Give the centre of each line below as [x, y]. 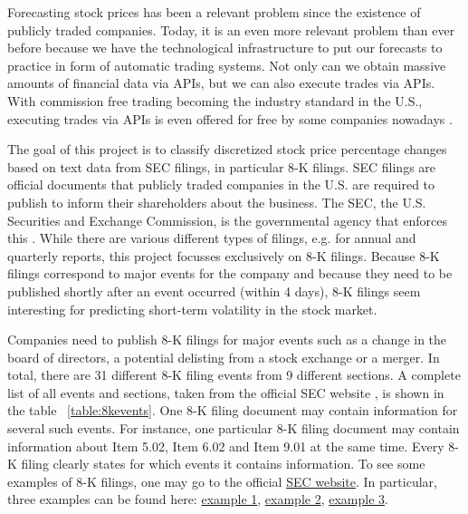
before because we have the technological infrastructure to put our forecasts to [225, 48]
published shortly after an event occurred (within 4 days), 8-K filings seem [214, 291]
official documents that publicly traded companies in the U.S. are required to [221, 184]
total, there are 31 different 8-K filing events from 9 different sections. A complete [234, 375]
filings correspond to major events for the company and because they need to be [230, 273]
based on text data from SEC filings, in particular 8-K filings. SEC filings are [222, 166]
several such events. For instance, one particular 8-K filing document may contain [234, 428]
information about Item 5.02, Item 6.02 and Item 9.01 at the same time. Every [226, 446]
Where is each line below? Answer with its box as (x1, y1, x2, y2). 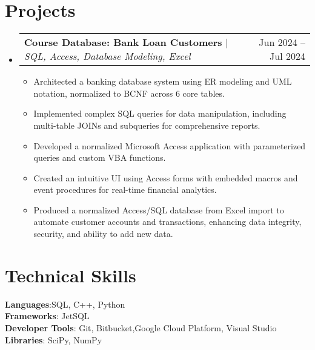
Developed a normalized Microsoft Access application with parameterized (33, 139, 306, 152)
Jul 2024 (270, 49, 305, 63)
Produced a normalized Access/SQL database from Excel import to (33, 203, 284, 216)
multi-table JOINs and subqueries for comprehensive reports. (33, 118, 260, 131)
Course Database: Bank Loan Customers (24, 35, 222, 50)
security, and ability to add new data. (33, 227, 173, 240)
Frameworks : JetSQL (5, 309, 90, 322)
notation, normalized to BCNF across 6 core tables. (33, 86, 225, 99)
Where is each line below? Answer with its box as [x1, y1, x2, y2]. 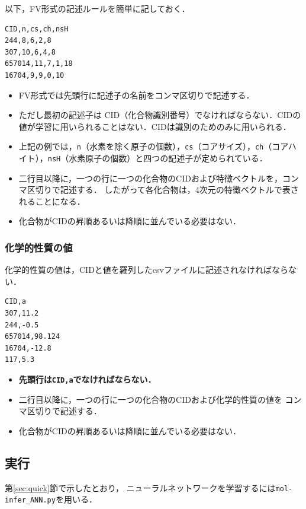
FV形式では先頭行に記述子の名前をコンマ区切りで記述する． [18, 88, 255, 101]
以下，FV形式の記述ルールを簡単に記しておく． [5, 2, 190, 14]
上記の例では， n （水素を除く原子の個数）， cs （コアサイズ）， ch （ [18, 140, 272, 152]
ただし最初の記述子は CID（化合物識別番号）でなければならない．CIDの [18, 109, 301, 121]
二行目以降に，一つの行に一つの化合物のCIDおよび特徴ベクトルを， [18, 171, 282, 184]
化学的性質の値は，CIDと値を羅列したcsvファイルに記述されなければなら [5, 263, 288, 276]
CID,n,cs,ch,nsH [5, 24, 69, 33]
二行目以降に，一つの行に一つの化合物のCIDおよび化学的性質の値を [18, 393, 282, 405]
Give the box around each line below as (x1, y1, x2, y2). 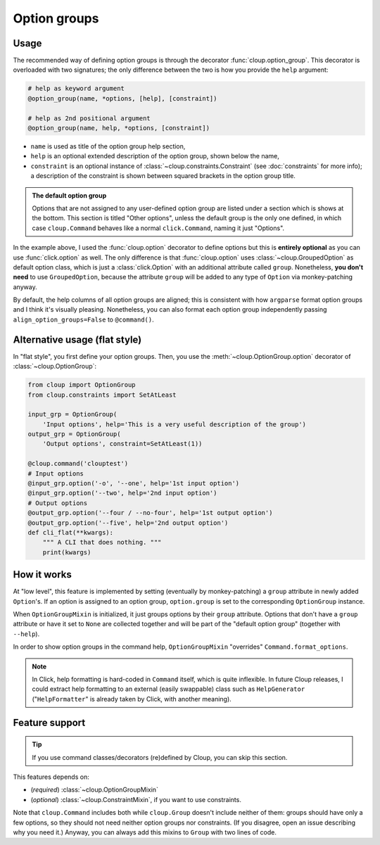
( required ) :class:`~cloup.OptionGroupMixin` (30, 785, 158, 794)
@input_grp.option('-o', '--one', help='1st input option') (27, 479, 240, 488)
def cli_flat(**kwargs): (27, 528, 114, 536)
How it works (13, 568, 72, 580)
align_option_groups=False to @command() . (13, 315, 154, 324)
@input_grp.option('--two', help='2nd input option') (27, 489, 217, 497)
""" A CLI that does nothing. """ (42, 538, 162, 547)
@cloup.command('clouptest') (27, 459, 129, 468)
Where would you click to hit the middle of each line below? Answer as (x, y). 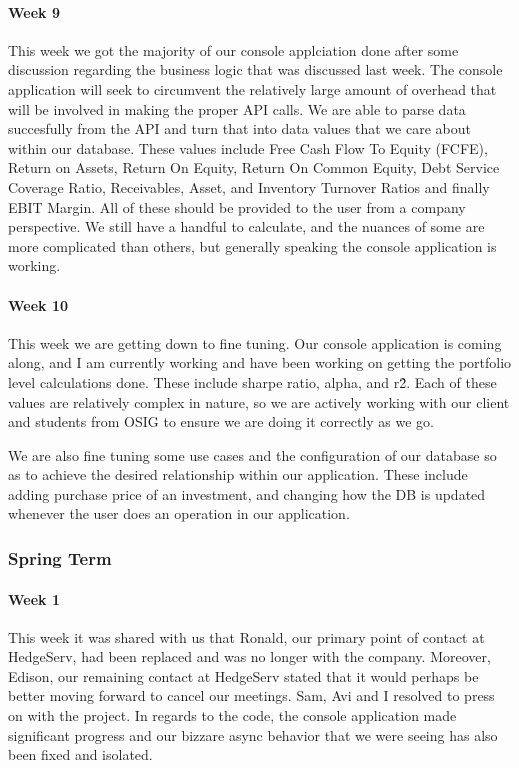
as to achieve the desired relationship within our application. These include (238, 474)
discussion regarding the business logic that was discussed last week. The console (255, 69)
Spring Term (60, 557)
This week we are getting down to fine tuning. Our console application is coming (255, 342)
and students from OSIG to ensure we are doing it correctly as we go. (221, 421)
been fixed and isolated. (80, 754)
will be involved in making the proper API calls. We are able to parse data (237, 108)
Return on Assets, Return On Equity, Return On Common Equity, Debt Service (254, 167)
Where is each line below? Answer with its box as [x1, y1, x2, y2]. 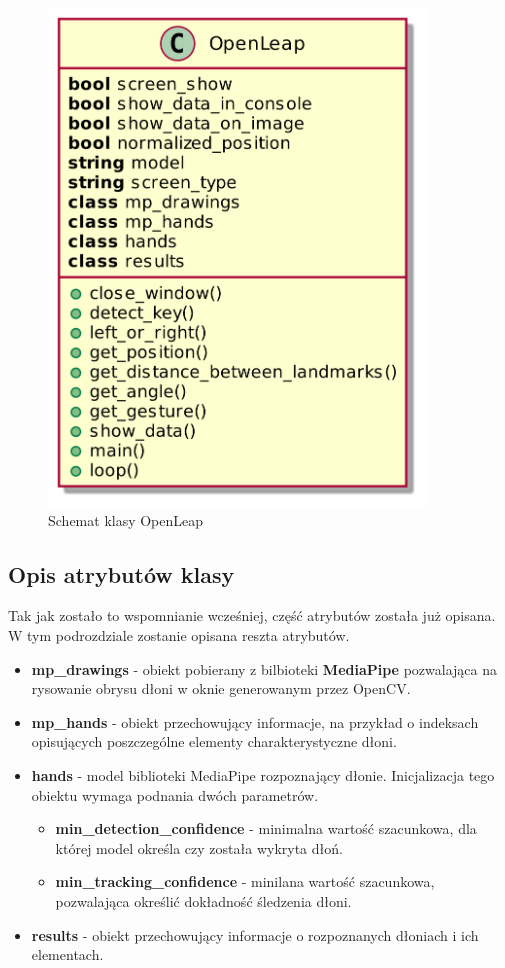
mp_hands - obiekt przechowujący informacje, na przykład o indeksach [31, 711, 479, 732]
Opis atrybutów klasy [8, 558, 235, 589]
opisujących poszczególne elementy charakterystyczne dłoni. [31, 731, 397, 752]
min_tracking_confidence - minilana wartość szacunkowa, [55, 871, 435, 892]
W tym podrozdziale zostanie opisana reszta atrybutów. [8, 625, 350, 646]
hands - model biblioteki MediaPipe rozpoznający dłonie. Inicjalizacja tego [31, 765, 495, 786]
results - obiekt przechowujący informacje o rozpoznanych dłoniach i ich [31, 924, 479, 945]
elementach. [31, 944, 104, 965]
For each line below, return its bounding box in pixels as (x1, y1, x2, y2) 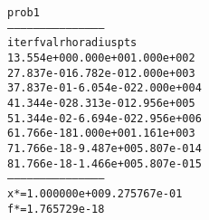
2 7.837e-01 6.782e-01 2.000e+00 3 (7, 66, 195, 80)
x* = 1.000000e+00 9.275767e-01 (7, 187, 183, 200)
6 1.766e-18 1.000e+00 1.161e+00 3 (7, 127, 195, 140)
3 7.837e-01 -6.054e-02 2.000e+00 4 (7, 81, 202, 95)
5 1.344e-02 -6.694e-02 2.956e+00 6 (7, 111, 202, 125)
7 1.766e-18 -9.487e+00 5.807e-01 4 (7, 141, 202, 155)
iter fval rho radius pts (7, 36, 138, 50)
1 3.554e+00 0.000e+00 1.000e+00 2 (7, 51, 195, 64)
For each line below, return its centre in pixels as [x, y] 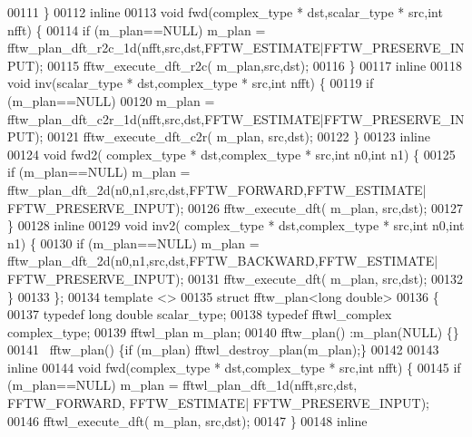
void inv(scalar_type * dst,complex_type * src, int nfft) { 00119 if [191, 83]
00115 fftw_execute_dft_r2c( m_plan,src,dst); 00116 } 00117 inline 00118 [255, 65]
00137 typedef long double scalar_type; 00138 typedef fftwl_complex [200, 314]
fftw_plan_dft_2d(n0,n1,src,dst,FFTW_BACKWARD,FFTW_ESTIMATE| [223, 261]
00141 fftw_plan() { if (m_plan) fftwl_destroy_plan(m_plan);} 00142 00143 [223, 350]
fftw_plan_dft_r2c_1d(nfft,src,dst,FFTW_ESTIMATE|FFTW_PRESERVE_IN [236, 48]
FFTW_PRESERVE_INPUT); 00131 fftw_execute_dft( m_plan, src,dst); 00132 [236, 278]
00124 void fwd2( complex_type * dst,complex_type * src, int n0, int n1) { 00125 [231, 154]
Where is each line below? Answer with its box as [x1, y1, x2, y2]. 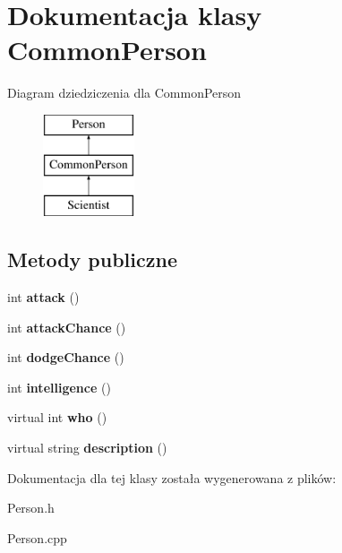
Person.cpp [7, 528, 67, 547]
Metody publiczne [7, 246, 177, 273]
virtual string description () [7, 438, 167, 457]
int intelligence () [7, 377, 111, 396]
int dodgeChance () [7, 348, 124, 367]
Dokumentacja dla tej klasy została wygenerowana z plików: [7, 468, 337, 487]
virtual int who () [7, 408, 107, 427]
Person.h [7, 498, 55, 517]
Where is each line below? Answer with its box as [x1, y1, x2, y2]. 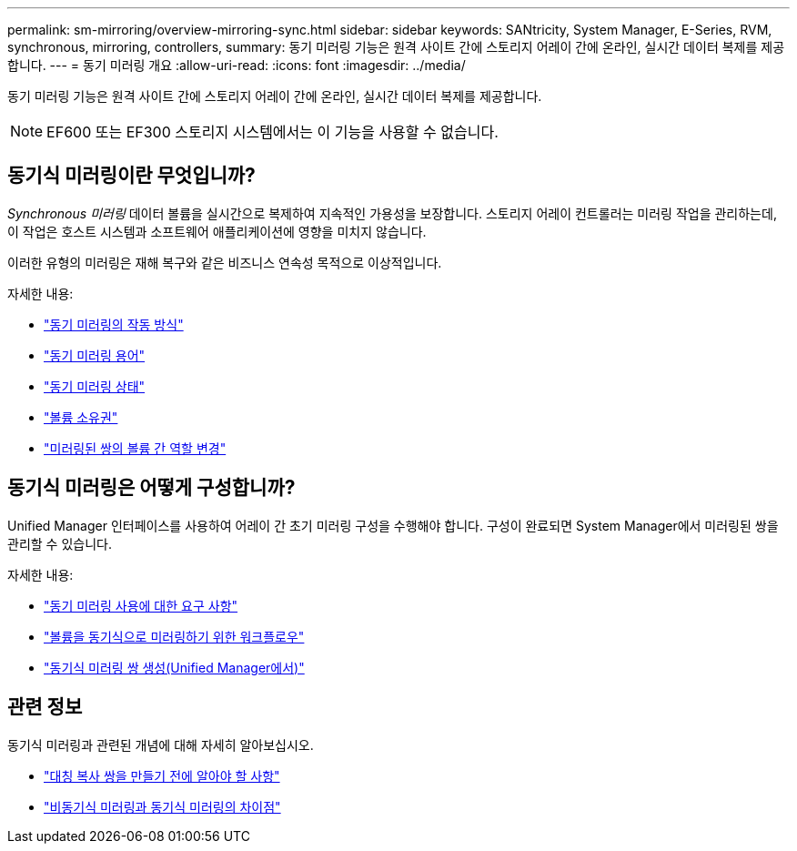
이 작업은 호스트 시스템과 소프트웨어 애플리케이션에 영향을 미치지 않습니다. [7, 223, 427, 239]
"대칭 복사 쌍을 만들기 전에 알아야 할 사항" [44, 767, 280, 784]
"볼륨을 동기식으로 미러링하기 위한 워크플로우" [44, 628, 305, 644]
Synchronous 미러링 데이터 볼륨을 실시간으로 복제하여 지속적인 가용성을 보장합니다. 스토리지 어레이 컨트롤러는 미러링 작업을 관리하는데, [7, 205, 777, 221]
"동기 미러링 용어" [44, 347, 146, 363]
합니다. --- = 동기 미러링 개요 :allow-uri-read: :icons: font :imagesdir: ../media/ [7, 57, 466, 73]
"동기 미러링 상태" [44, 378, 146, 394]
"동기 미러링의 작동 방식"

* _Assigned task_: Pull out every line in the material above where "virtual" occurs.

* _Exercise response_:
virtual string description () [7, 438, 167, 457]
virtual int who () [7, 408, 107, 427]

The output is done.